Find and Remove Duplicate Records SQL Server

  • This will delete all of the records that have more than 1 occurrence including the original.

  • John Donaldson (2/2/2016)


    This will delete all of the records that have more than 1 occurrence including the original.

    I guess you didn't try the code. Here, let me give you the opportunity to run it by giving you sample data and the code all in one.

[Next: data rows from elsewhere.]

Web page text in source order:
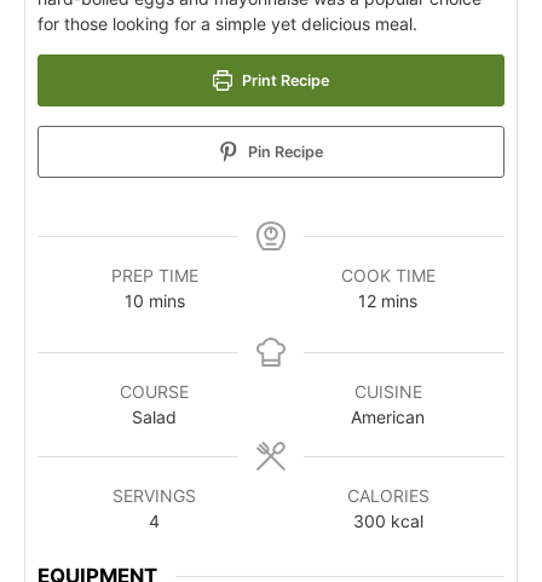
for those looking for a simple yet delicious meal.
Print Recipe
Pin Recipe
PREP TIME
10 mins
COOK TIME
12 mins
COURSE
Salad
CUISINE
American
SERVINGS
4
CALORIES
300 kcal
EQUIPMENT

    CREATE TABLE Duplicates(

    CustID INT,

    Col1 INT,

    Col2 VARCHAR(100));

    INSERT INTO Duplicates

    VALUES (1, 100, 'ABC'),

    (2, 200, 'ABC'),

    (3, 300, 'BBB'),

    (3, 300, 'BBB'),

    (3, 300, 'BBB'),

    (4, 200, 'CCC'),

    (5, 400, 'EEE'),

    (5, 400, 'EEE'),

    (5, 400, 'EEE'),

    (6, 500, 'DDA');

    SELECT * FROM Duplicates ORDER BY Col1, col2;

    SET NOCOUNT ON

    SET ROWCOUNT 1

    WHILE 1 = 1

    BEGIN

    DELETE

    FROM Duplicates

    WHERE Col1 IN

    (SELECT Col1

    FROM Duplicates

    GROUP BY Col1

    HAVING COUNT(*) > 1)

    IF @@Rowcount = 0

    BREAK ;

    END

    SET ROWCOUNT 0

    SELECT * FROM Duplicates ORDER BY Col1, col2;

    GO

    --Clean my DB

    DROP TABLE Duplicates;

    This technique is bad because it uses a deprecated feature and deletes one row at a time, but it actually does what it promises to do.

    Luis C.
    General Disclaimer:
    Are you seriously taking the advice and code from someone from the internet without testing it? Do you at least understand it? Or can it easily kill your server?

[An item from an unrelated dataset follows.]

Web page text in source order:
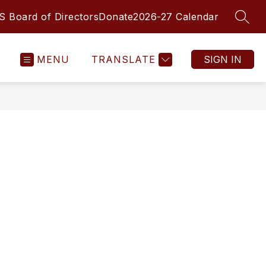
Board of DirectorsDonate2026-27 Calendar
MENU TRANSLATE SIGN IN

    How to post data/code on a forum to get the best help: Option 1 / Option 2
  • Luis Cazares (2/1/2016)


    The problem is that you're missing an important option that SQL Server offers: The possibility to modify data through CTEs and views as long as they follow certain rules (Check Updatable views).

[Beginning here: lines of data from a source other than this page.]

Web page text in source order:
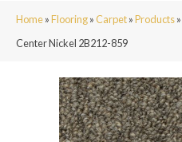
Home»Flooring»Carpet»Products»
Center Nickel 2B212-859
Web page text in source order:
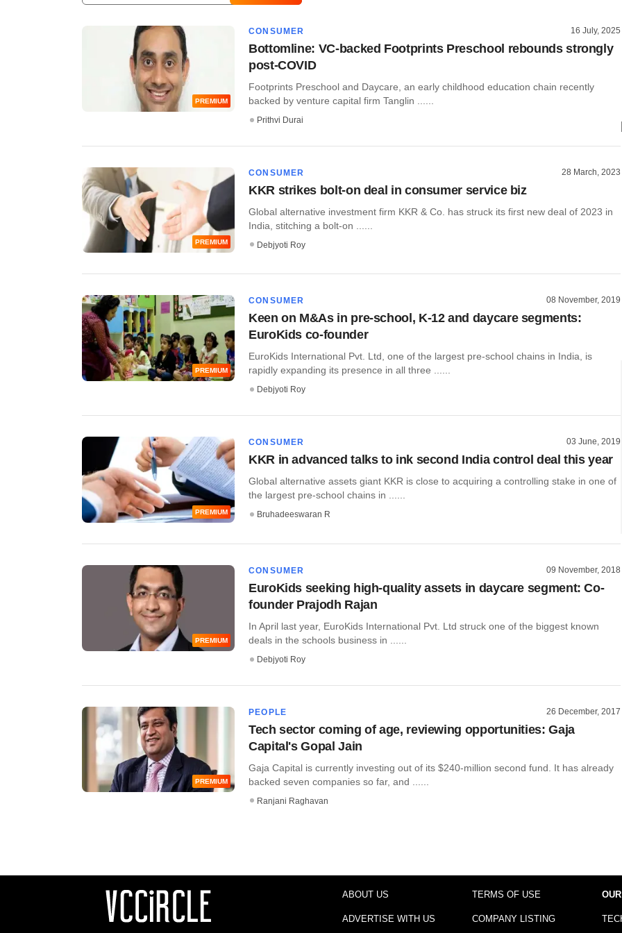
PREMIUM
CONSUMER 16 July, 2025
Bottomline: VC-backed Footprints Preschool rebounds strongly
post-COVID
Footprints Preschool and Daycare, an early childhood education chain recently
backed by venture capital firm Tanglin ......
Prithvi Durai
PREMIUM
CONSUMER 28 March, 2023
KKR strikes bolt-on deal in consumer service biz
Global alternative investment firm KKR & Co. has struck its first new deal of 2023 in
India, stitching a bolt-on ......
Debjyoti Roy
PREMIUM
CONSUMER 08 November, 2019
Keen on M&As in pre-school, K-12 and daycare segments:
EuroKids co-founder
EuroKids International Pvt. Ltd, one of the largest pre-school chains in India, is
rapidly expanding its presence in all three ......
Debjyoti Roy
PREMIUM
CONSUMER 03 June, 2019
KKR in advanced talks to ink second India control deal this year
Global alternative assets giant KKR is close to acquiring a controlling stake in one of
the largest pre-school chains in ......
Bruhadeeswaran R
PREMIUM
CONSUMER 09 November, 2018
EuroKids seeking high-quality assets in daycare segment: Co-
founder Prajodh Rajan
In April last year, EuroKids International Pvt. Ltd struck one of the biggest known
deals in the schools business in ......
Debjyoti Roy
PREMIUM
PEOPLE 26 December, 2017
Tech sector coming of age, reviewing opportunities: Gaja
Capital's Gopal Jain
Gaja Capital is currently investing out of its $240-million second fund. It has already
backed seven companies so far, and ......
Ranjani Raghavan
ABOUT US
ADVERTISE WITH US
TERMS OF USE
COMPANY LISTING

    With that option, the code results in something easier to read and generate. Here's an example of your first case.

    --CASE 1:

    CREATE TABLE Duplicates(

    RowID INT IDENTITY (1,1),

    Col1 INT,

    Col2 VARCHAR(100));

    INSERT INTO Duplicates

    VALUES (100, 'ABC'),

    (200, 'ABC'),

    (300, 'BBB'),

    (300, 'BBB'),

    (200, 'CCC'),

    (400, 'EEE'),

    (400, 'EEE'),

    (400, 'EEE'),

    (500, 'DDA');

    --Validate the data before the delete

    SELECT * FROM Duplicates ORDER BY Col1, col2;

    /* --Original code (rearranged)

    DELETE FROM Duplicates

    FROM (SELECT *,

    ROW_NUMBER() OVER (Partition by col1,col2 order by col1) as RankCol1

    FROM Duplicates) As T

    WHERE Duplicates.RowID IN (SELECT T.RowID WHERE T.RankCol1 >1)

    */

    WITH CTE AS(

    SELECT *, ROW_NUMBER() OVER (Partition by col1,col2 --Use the columns that define what is a duplicate row

    order by RowID --Ability to define which row will be left

    ) as RowNum

    FROM Duplicates

    )

    DELETE FROM CTE

    WHERE RowNum > 1;

    --Validate the data after the delete

    SELECT * FROM Duplicates ORDER BY Col1, col2;

    GO

    --Clean my DB

    DROP TABLE Duplicates;

    And here's the second case you stated. I just needed to include the CustID column in the PARTITION BY to establish that it's also part of the duplicates definition.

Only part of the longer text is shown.